» **What to work on**:
Please tell how many of the lines below contain "Spellgoth", using only a number.

*** Opening Data extract ***

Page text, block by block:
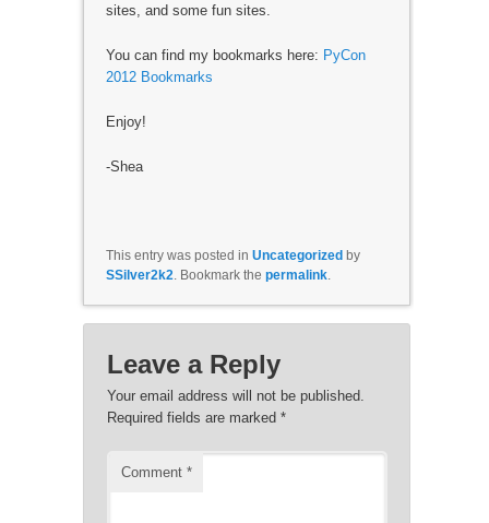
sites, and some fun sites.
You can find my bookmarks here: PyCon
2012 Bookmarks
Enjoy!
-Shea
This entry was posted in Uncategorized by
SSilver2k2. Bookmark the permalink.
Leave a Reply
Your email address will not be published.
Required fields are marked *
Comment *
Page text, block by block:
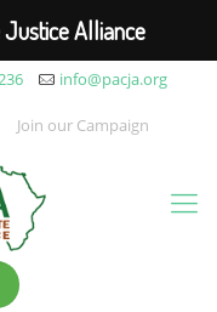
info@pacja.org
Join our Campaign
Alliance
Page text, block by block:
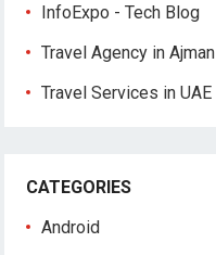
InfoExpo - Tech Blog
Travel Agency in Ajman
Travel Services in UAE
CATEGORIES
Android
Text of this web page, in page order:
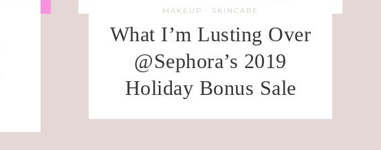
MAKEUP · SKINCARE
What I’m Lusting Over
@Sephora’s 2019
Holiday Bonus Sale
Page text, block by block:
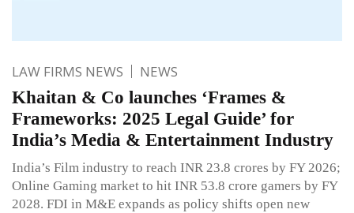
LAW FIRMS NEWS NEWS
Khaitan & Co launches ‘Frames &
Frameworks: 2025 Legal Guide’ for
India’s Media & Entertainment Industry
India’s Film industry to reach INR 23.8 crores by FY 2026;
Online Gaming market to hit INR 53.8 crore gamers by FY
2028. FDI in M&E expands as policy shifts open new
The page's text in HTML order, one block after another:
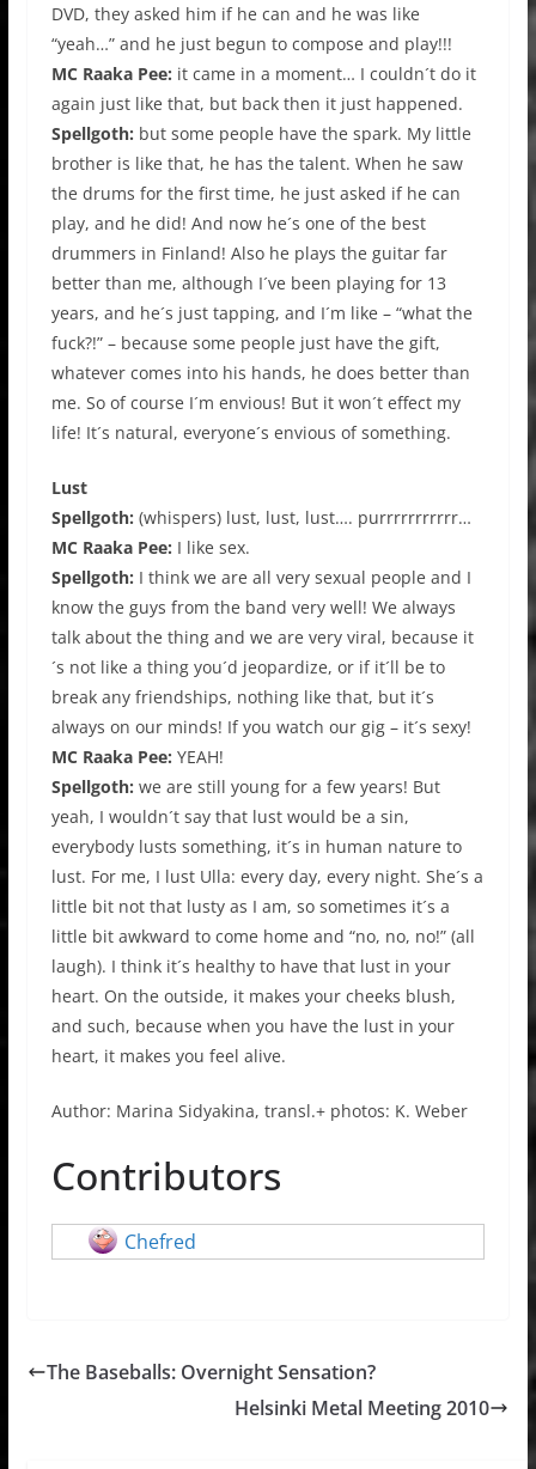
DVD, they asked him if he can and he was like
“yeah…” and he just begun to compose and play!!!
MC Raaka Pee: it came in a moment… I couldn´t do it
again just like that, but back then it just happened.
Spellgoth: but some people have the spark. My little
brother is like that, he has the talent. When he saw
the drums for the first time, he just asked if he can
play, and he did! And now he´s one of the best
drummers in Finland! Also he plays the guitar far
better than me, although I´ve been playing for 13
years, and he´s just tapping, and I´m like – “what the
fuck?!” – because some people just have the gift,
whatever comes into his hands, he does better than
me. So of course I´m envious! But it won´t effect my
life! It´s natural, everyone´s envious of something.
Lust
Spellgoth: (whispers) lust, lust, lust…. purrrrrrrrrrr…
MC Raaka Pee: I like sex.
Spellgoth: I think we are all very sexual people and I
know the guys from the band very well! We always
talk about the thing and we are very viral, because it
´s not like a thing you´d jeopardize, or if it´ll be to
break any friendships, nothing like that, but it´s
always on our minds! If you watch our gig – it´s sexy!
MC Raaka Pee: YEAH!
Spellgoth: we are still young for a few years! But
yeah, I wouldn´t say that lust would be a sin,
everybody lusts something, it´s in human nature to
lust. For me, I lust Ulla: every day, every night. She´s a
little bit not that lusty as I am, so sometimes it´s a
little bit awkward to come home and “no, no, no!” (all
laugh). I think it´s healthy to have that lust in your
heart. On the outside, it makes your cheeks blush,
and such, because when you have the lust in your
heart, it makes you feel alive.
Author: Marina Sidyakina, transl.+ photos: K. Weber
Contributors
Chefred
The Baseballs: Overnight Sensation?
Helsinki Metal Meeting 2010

*** Closing Data extract ***

» **Answer below**:
4